Having signed for the 2022 season in November, the club announced that Yoyo Mahdy had departed to join Finn Harps on 20 January 2022. UCD announced the signing of Alex Nolan on 21 January 2022, and Eric Molloy announced via his Twitter feed on 22 January 2022 that he had departed the club before joining Longford Town. Striker Daniel Carr signed on 2 February 2022 following a short spell with Welling United. Jordan McEneff joined on loan until June 2022 from English Premier League side Arsenal on 7 February 2022. New Zealander Adam Thomas was signed on 15 February 2022 after training with the squad during the close season, and defender Michael Barker was confirmed as having joined Longford Town on 17 February 2022

===Main Season===
Hours before the season opener against St Patrick's Athletic it was announced that Shelbourne had met with the Dublin City Council to propose purchasing Tolka Park and redeveloping it into a multi sport stadium. A sell out crowd of 4,100 at Tolka Park saw 9 new players line up for Shels with Luke Byrne and John Ross Wilson the only starters from the 2021 squad. In a game broadcast live on RTÉ, Shelbourne scored in the 2nd minute only to have the goal ruled for offside. Two stray passes led to goals for St Pat's, and a third goal in the 85th minute secured their win. Dan Hawkins and Mark Coyle scored the first goals of the season away to Drogheda United to give Shels their first win. This was followed by a 0–0 draw at UCD in a game that was stopped for 8 minutes due to the pitch sprinklers coming on mid game. Shels returned to Tolka Park for the fixture against Derry City but a 73rd-minute goal for the visitors saw Derry leave as victors. The remainder of March saw Shels draw 1–1 with both Dundalk and Bohemians before losing 0–3 at home to bottom club Finn Harps ahead of the first season break.

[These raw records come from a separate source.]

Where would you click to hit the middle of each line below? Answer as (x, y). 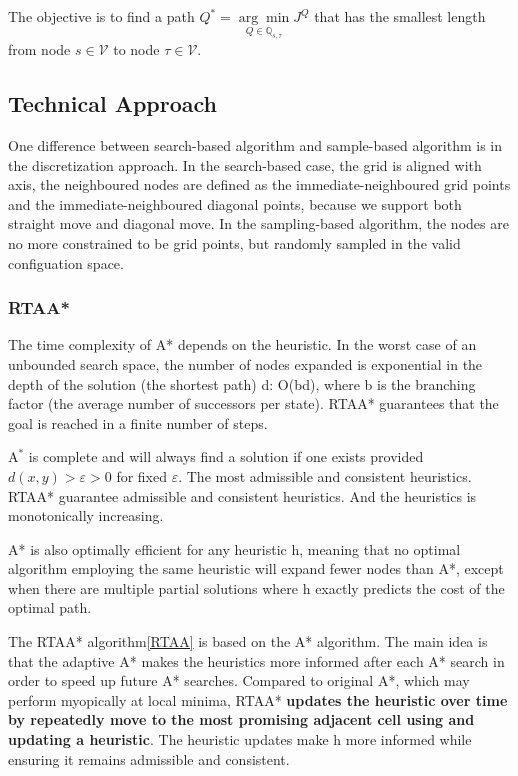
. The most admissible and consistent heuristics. (325, 475)
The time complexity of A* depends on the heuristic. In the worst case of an (242, 344)
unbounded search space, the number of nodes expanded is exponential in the (245, 363)
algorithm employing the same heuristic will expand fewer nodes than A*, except (256, 568)
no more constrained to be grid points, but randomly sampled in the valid (234, 242)
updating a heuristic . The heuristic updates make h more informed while (240, 739)
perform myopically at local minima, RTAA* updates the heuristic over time (258, 699)
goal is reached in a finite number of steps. (138, 422)
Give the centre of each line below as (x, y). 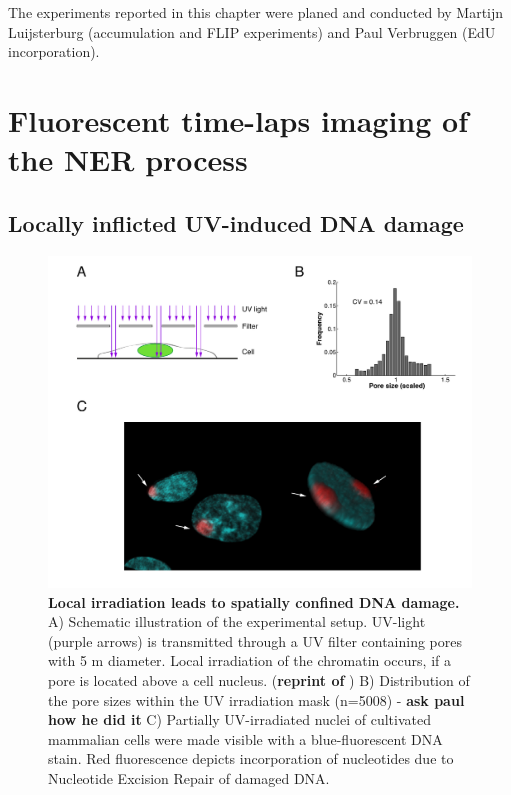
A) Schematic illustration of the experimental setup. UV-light (237, 621)
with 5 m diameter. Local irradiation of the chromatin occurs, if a (249, 660)
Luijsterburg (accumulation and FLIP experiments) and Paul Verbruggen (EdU (252, 31)
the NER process (128, 159)
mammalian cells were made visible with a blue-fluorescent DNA (245, 738)
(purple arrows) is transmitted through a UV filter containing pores (255, 640)
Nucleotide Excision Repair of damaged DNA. (189, 777)
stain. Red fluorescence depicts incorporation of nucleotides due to (251, 758)
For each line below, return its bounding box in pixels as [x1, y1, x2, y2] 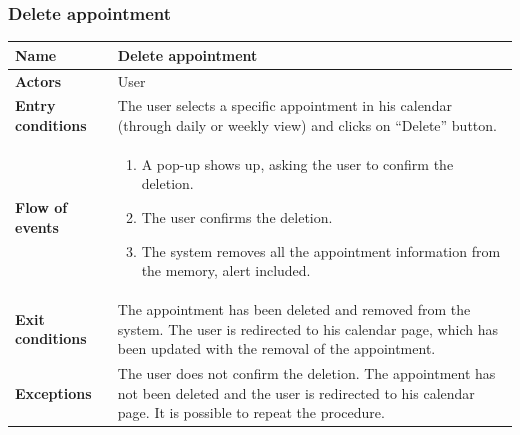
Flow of [15, 197, 68, 218]
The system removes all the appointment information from [141, 240, 501, 261]
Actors [15, 70, 62, 91]
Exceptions [15, 382, 92, 403]
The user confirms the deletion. [141, 207, 333, 228]
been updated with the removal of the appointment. [117, 338, 436, 359]
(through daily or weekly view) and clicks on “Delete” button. [117, 115, 497, 135]
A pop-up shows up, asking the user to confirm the [141, 153, 454, 174]

Shelbourne returned from the break with a convincing away win over Sligo Rovers, but their search for a home win continued after defeats to Shamrock Rovers and Bohemians. A further away win over league leaders Derry was followed by losses to Dundalk and Finn Harps, leaving Shels finishing the month in 8th position. On 5 May Dublin City Council recommended abandoning plans to rezone Tolka Park for residential use in a huge boost for the club. Shels welcomed Sligo Rovers the following day and ran out 2-1 winners with a first goal for Jack Moylan and a fourth of the season for Sean Boyd securing the win. It was the start of a run of four wins following Duff's three game touchline ban after being sent off during the Drogheda. A defeat away to Shamrock Rovers saw Shels retain their 6th position in the league table on the same day that Shane Farrell signed a contract extension which secured his services for the 2023 season. Lewis Webb was recalled to his parent club Swansea City during the mid-season break which was extended with the postponement of the home fixture against Derry City due to International call ups. Jordan McEneff also returned to his parent club in the same week as Welsh goalkeeper Scott Van Der Sluis joined and Jonathan Lunney extended his contract until 2023. 17 year old Gavin Hodgins made his debut off the bench as Shels failed to capitalise on Ciaran Kelly's sending off in a 0–1 defeat away to Bohemian's. An improved performance 7 days later saw Shels draw 0–0 with 2nd placed Dundalk. Jad Hakiki's services were secured with a contract extension until 2024 on 30 June 2022, with Brian McManus being signed to 2023 soon after An away defeat to Sligo Rovers was followed by 3–1 win at home over Finn Harps, helping the team maintain 7th position in the league.

Premier Division safety was confirmed following the 1–1 draw away to Finn Harps on 30 September 2022, as Stephan Negru scored his first senior goal on his first senior start for the team.

Shels finished the season with just 3 wins from their final 19 league games. A 2–0 away win to UCD and a 6–0 rout to Drogheda in the second last game of the year.